Research from a new study has found that homophobia among the youth tends to increase when issues surrounding LGBT rights are publicly debated.
According to a recent study published in the journal, Pediatrics, between 2001 and 2014 rates of homophobic bullying before and after the vote on Proposition 8, which voters approved in 2008 but a federal court ruled unconstitutional in 2010, “promulgated stigma” against homosexuals. Their findings showed that in the 2008 and 2009 academic year, rates of homophobic bullying went up before the vote on Prop 8. Following the vote, bullying went down year after year.
The students were asked questions about being bullied due to their race, ethnicity, national origin, gender, or sexuality.

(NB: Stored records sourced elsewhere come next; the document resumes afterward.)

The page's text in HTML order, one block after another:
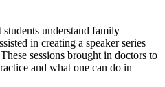
understand family
in creating a speaker series
sessions brought in doctors to
and what one can do in
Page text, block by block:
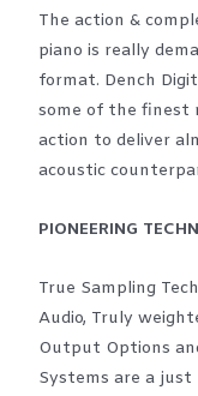
The action &
piano is really
format. Dench
some of the finest
action to deliver
acoustic
PIONEERING
True Sampling
Audio, Truly
Output Options
Systems are a
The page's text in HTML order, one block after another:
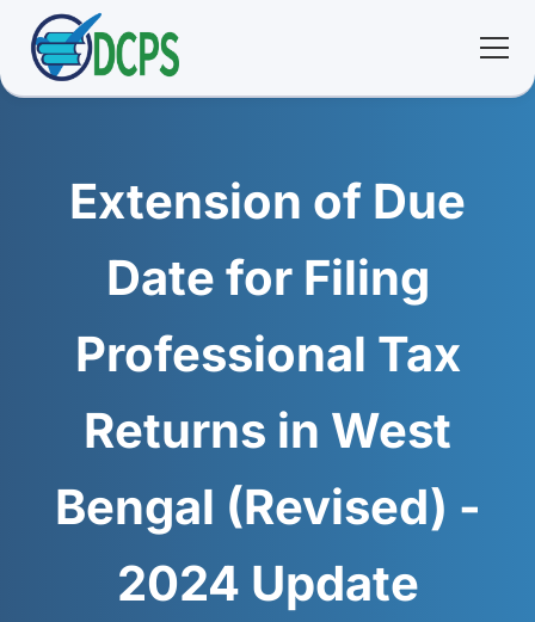
🛠 Services
👥 Community
📚 E-library
🔐 Login
Extension of Due
Date for Filing
Professional Tax
Returns in West
Bengal (Revised) -
2024 Update

Some of the questions the students were asked included,
“During the past 12 months, how many times on school property were you harassed or bullied because you are gay or lesbian (or someone thought you were)?”
They found that rates on students being bullied because of their race, ethnicity, religion or gender, and not because of their sexual orientation, dropped during 2008 and 2009.
The data also revealed that schools with a gay-straight alliance initiative were less likely to see increases in homophobic bullying when compared to institutions that lacked LGBT inclusive programs.
“This research provides some of the first empirical evidence that public campaigns that promote stigma may confer risk for bias-based bullying among youth,” the authors wrote.
Stephen Russell, senior author of the study and chair of the Human Development and Family Sciences Department at the University of Texas at Austin, commented on the findings.
“Policies and campaigns related to Black Lives Matter, bathroom bills, immigration—these can be concerning in how they affect the health and well-being of youth. The public health consequences of these very contentious and media-driven discussions are more important than we knew,” he said.
Research found that more children who identified as gay reported homophobic bullying.
“The data are telling us that straight kids are getting bullied for this, too,” said Russell. “It’s all about what the bullies perceive.”
Mark Hatzenbuehler, the study’s lead author and an associate professor of sociomedical sciences and sociology at Columbia University, addressed the study’s findings.
“Public votes and voter referendums on the rights of minority groups occur in approximately half of U.S. states. Our findings suggest that the public discourse surrounding these votes may increase risk for bias-based bullying.”